[DATA SECTION]:

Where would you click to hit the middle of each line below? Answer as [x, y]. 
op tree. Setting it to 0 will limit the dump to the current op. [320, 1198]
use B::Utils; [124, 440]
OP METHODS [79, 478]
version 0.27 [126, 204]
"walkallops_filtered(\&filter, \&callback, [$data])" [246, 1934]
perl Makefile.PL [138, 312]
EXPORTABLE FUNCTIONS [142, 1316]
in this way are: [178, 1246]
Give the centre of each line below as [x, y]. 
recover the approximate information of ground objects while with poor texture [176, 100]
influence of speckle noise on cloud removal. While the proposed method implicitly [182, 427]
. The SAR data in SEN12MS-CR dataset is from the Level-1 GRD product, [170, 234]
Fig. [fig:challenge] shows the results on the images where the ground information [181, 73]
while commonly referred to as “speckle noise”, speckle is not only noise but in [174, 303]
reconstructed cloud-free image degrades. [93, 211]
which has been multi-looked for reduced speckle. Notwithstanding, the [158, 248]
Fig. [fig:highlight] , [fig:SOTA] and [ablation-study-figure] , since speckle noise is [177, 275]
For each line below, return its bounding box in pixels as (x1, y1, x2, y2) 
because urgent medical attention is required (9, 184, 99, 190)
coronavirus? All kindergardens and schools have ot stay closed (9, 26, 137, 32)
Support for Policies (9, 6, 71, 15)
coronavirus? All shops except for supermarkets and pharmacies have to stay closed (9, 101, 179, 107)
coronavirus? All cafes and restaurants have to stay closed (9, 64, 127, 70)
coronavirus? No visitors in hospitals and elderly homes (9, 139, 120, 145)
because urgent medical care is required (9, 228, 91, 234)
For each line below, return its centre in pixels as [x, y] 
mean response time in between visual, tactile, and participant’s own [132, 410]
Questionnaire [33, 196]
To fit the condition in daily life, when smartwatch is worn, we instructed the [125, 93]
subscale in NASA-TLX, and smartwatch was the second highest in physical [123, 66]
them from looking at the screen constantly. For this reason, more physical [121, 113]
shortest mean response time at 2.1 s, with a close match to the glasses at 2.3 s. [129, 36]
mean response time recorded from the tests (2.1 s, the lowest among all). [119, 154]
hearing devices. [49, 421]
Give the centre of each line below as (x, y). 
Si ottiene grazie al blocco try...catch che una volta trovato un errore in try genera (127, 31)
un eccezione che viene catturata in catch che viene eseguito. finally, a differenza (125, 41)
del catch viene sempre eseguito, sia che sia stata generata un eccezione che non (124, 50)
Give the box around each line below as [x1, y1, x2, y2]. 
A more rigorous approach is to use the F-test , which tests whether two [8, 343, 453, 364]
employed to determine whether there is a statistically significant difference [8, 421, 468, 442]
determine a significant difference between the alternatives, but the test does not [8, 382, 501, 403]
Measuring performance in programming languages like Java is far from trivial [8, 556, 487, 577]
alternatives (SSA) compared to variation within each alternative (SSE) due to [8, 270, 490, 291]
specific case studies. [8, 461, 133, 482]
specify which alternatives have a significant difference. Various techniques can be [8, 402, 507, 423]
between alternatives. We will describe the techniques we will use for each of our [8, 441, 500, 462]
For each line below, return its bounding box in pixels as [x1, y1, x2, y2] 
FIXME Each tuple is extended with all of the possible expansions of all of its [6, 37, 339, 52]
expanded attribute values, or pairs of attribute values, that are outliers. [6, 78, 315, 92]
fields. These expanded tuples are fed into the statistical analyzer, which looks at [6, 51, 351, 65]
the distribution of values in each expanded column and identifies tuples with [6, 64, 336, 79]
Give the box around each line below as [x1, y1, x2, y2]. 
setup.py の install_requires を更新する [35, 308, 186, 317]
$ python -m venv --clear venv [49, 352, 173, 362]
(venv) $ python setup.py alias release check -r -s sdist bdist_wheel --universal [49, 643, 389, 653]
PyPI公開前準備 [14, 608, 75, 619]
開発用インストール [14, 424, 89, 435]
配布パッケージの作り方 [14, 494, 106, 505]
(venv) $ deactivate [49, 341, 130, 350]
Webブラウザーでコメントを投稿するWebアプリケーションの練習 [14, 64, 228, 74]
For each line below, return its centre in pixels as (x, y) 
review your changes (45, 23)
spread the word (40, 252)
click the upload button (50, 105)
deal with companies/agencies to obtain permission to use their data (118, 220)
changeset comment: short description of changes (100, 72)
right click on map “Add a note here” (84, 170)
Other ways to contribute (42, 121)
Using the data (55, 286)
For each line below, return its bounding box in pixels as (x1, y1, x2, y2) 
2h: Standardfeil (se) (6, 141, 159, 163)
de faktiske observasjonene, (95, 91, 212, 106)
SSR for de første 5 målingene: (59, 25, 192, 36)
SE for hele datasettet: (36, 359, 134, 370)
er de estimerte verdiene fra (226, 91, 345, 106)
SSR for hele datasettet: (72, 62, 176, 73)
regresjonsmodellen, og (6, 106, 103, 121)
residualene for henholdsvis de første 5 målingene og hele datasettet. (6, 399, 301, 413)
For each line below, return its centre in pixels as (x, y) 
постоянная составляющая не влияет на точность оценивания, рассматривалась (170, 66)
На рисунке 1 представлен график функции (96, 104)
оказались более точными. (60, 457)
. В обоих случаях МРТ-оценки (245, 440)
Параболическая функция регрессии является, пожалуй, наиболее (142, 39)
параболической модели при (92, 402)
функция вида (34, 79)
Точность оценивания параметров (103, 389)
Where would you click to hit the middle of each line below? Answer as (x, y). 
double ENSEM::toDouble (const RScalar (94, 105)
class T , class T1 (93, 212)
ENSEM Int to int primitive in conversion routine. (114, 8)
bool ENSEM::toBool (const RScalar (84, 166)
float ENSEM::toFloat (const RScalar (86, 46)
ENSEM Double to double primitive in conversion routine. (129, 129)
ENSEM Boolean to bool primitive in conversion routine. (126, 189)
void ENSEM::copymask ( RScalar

[WORK ORDER]: Retype all of the data exactly, so that nothing differs from what is given.

[YOUR SOLUTION]:
Where would you click to hit the middle of each line below? Answer as [x, y]. 
op tree. Setting it to 0 will limit the dump to the current op. [320, 1198]
use B::Utils; [124, 440]
OP METHODS [79, 478]
version 0.27 [126, 204]
"walkallops_filtered(\&filter, \&callback, [$data])" [246, 1934]
perl Makefile.PL [138, 312]
EXPORTABLE FUNCTIONS [142, 1316]
in this way are: [178, 1246]
Give the centre of each line below as [x, y]. 
recover the approximate information of ground objects while with poor texture [176, 100]
influence of speckle noise on cloud removal. While the proposed method implicitly [182, 427]
. The SAR data in SEN12MS-CR dataset is from the Level-1 GRD product, [170, 234]
Fig. [fig:challenge] shows the results on the images where the ground information [181, 73]
while commonly referred to as “speckle noise”, speckle is not only noise but in [174, 303]
reconstructed cloud-free image degrades. [93, 211]
which has been multi-looked for reduced speckle. Notwithstanding, the [158, 248]
Fig. [fig:highlight] , [fig:SOTA] and [ablation-study-figure] , since speckle noise is [177, 275]
For each line below, return its bounding box in pixels as (x1, y1, x2, y2) 
because urgent medical attention is required (9, 184, 99, 190)
coronavirus? All kindergardens and schools have ot stay closed (9, 26, 137, 32)
Support for Policies (9, 6, 71, 15)
coronavirus? All shops except for supermarkets and pharmacies have to stay closed (9, 101, 179, 107)
coronavirus? All cafes and restaurants have to stay closed (9, 64, 127, 70)
coronavirus? No visitors in hospitals and elderly homes (9, 139, 120, 145)
because urgent medical care is required (9, 228, 91, 234)
For each line below, return its centre in pixels as [x, y] 
mean response time in between visual, tactile, and participant’s own [132, 410]
Questionnaire [33, 196]
To fit the condition in daily life, when smartwatch is worn, we instructed the [125, 93]
subscale in NASA-TLX, and smartwatch was the second highest in physical [123, 66]
them from looking at the screen constantly. For this reason, more physical [121, 113]
shortest mean response time at 2.1 s, with a close match to the glasses at 2.3 s. [129, 36]
mean response time recorded from the tests (2.1 s, the lowest among all). [119, 154]
hearing devices. [49, 421]
Give the centre of each line below as (x, y). 
Si ottiene grazie al blocco try...catch che una volta trovato un errore in try genera (127, 31)
un eccezione che viene catturata in catch che viene eseguito. finally, a differenza (125, 41)
del catch viene sempre eseguito, sia che sia stata generata un eccezione che non (124, 50)
Give the box around each line below as [x1, y1, x2, y2]. 
A more rigorous approach is to use the F-test , which tests whether two [8, 343, 453, 364]
employed to determine whether there is a statistically significant difference [8, 421, 468, 442]
determine a significant difference between the alternatives, but the test does not [8, 382, 501, 403]
Measuring performance in programming languages like Java is far from trivial [8, 556, 487, 577]
alternatives (SSA) compared to variation within each alternative (SSE) due to [8, 270, 490, 291]
specific case studies. [8, 461, 133, 482]
specify which alternatives have a significant difference. Various techniques can be [8, 402, 507, 423]
between alternatives. We will describe the techniques we will use for each of our [8, 441, 500, 462]
For each line below, return its bounding box in pixels as [x1, y1, x2, y2] 
FIXME Each tuple is extended with all of the possible expansions of all of its [6, 37, 339, 52]
expanded attribute values, or pairs of attribute values, that are outliers. [6, 78, 315, 92]
fields. These expanded tuples are fed into the statistical analyzer, which looks at [6, 51, 351, 65]
the distribution of values in each expanded column and identifies tuples with [6, 64, 336, 79]
Give the box around each line below as [x1, y1, x2, y2]. 
setup.py の install_requires を更新する [35, 308, 186, 317]
$ python -m venv --clear venv [49, 352, 173, 362]
(venv) $ python setup.py alias release check -r -s sdist bdist_wheel --universal [49, 643, 389, 653]
PyPI公開前準備 [14, 608, 75, 619]
開発用インストール [14, 424, 89, 435]
配布パッケージの作り方 [14, 494, 106, 505]
(venv) $ deactivate [49, 341, 130, 350]
Webブラウザーでコメントを投稿するWebアプリケーションの練習 [14, 64, 228, 74]
For each line below, return its centre in pixels as (x, y) 
review your changes (45, 23)
spread the word (40, 252)
click the upload button (50, 105)
deal with companies/agencies to obtain permission to use their data (118, 220)
changeset comment: short description of changes (100, 72)
right click on map “Add a note here” (84, 170)
Other ways to contribute (42, 121)
Using the data (55, 286)
For each line below, return its bounding box in pixels as (x1, y1, x2, y2) 
2h: Standardfeil (se) (6, 141, 159, 163)
de faktiske observasjonene, (95, 91, 212, 106)
SSR for de første 5 målingene: (59, 25, 192, 36)
SE for hele datasettet: (36, 359, 134, 370)
er de estimerte verdiene fra (226, 91, 345, 106)
SSR for hele datasettet: (72, 62, 176, 73)
regresjonsmodellen, og (6, 106, 103, 121)
residualene for henholdsvis de første 5 målingene og hele datasettet. (6, 399, 301, 413)
For each line below, return its centre in pixels as (x, y) 
постоянная составляющая не влияет на точность оценивания, рассматривалась (170, 66)
На рисунке 1 представлен график функции (96, 104)
оказались более точными. (60, 457)
. В обоих случаях МРТ-оценки (245, 440)
Параболическая функция регрессии является, пожалуй, наиболее (142, 39)
параболической модели при (92, 402)
функция вида (34, 79)
Точность оценивания параметров (103, 389)
Where would you click to hit the middle of each line below? Answer as (x, y). 
double ENSEM::toDouble (const RScalar (94, 105)
class T , class T1 (93, 212)
ENSEM Int to int primitive in conversion routine. (114, 8)
bool ENSEM::toBool (const RScalar (84, 166)
float ENSEM::toFloat (const RScalar (86, 46)
ENSEM Double to double primitive in conversion routine. (129, 129)
ENSEM Boolean to bool primitive in conversion routine. (126, 189)
void ENSEM::copymask ( RScalar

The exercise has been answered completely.